Por:
Cèsar Augusto HernàndezOrtiz
He conocido jóvenes brillantes e inteligentes, y la verdad que me
descrestan. Exponen sus ideas con gran rapidez y a toda pregunta que se les hace,
responden casi instintivamente y con gran acierto y creatividad, incluso preguntas
que a mis años y con la experiencia de casi treinta años, me toma un tiempo
pensar para responder. Por eso, y sin egoísmo, les reconozco su precocidad de
pensamiento y me alegra que les vaya bien en el ejercicio de su profesión o en
el emprendimiento que desarrollen como empresarios.
También he conocido a otros muy jóvenes que, sin ser profesionales, tienen
la inteligencia para hacer grandes negocios y conseguir dinero con rapidez, lo
que les permite vivir holgadamente desde temprana edad, algo que yo no he
logrado en toda mi vida laboral. A todos ellos, y sin envidia alguna, va mi admiración.
Pero igual he conocido a muchas personas jóvenes también, que, siendo muy
inteligentes, y habiendo tenido la oportunidad de viajar por muchos lugares del
mundo, parecieran no haber asimilado algo que seguramente quienes han conocido
muchas culturas y países diversos habrán asimilado para sí, como es la madurez
y sabiduría para aceptar la diferencia de opinión entre las personas y reconocer
que la verdad es diversa, dependiendo la vivencia de cada uno. Al contrario, sólo
creen en su propia verdad y corren a descalificar a quien los contradice, dándolo
por desinformado o retrógrado, y la soberbia es su característica común.

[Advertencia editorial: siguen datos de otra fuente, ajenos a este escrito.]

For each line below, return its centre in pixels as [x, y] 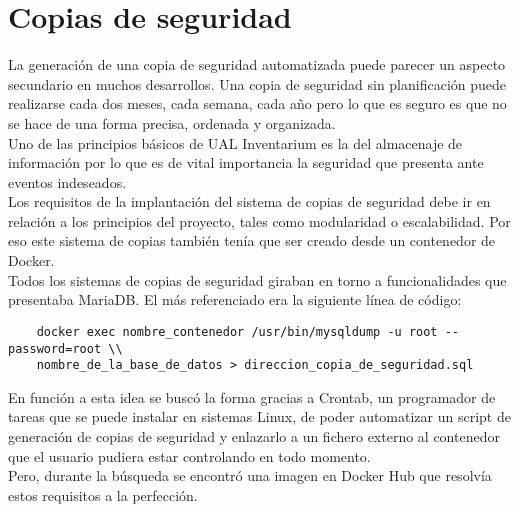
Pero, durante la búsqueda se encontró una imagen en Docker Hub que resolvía [250, 475]
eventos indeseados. [67, 181]
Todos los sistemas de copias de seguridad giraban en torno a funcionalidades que [257, 279]
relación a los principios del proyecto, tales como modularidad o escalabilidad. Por [259, 220]
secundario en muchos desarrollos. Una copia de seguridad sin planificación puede [257, 83]
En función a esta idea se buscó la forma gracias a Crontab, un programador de [252, 396]
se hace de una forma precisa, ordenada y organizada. [172, 122]
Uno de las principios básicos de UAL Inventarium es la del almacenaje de [235, 142]

Son jóvenes profesionales que suelen pomposamente autoproclamarse así mismos como
especialistas de cualquier disciplina o profesión, y en verdad que sí lo son,
pues una vez con su pregrado, corren inmediatamente por el cartón que les acredita como especialistas, pero
igualmente carecen de la experticia y especialización que, en el manejo de
cualquier disciplina, se obtiene por el transcurso de los años ejerciendo la
actividad profesional, recogiendo experiencia con cada año de vida, y sorteando
mil vicisitudes.
Ahora precisamente en Colombia y en algunas ciudades capitales, como Medellín,
estamos viviendo el boom del acceso de los jóvenes a los puestos de poder de la
administración pública, lo cual ha sido inducido en gran medida por la nueva ola
de alcaldes “jóvenes” o “antipolíticos”, también sin mayor experiencia, que
creen encontrar en sus primíparos pupilos la fuerza suficiente e innovadora
para transformar la ciudad. Pudiera ser así, si se tratara del tipo de los
primeros, pero me temo que son los segundos los que realmente priman dentro del
gabinete de nuestras administraciones públicas.

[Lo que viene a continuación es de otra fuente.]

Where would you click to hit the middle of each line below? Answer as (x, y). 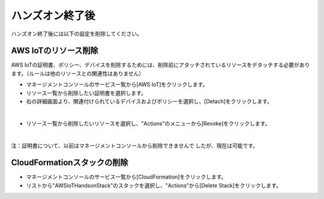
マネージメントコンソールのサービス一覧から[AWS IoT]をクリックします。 (117, 85)
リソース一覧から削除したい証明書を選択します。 (86, 93)
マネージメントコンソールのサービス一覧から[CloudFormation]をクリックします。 (126, 177)
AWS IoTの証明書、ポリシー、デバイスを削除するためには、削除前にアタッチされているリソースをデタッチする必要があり (160, 65)
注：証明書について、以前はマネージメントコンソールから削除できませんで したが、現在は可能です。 (134, 145)
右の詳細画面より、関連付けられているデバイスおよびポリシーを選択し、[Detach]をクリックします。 (149, 102)
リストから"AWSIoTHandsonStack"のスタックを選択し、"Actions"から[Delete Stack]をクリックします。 (154, 185)
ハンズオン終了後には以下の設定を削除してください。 (76, 34)
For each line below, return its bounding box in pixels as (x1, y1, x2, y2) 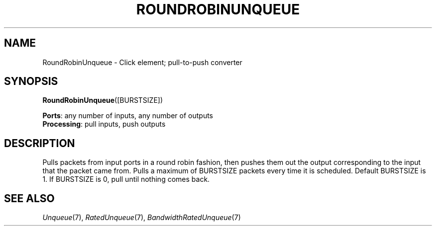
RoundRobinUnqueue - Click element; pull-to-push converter (42, 58, 242, 67)
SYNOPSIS (4, 75, 58, 88)
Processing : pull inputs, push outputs (42, 120, 166, 129)
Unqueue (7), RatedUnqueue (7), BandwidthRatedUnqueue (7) (42, 213, 241, 222)
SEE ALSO (4, 192, 55, 205)
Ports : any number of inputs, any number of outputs (42, 111, 214, 120)
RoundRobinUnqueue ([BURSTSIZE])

Mirando desde la barrera no queda más que reconocer al menos el ánimo de acertar
que los motiva, pero por sus acciones de pobre servicio a la ciudad, sus
interpelaciones llenas de trivialidades y lugares comunes y su poca capacidad de
trabajo en equipo, no podemos evitar que se nos escape un ligero soplo de
desaliento por el tiempo y recursos que se pierden para la ciudad.
Pero, siendo justos, es menester concluir que el verdadero responsable y culpable de los desaciertos
para la ciudad y la región, es de quien los elige.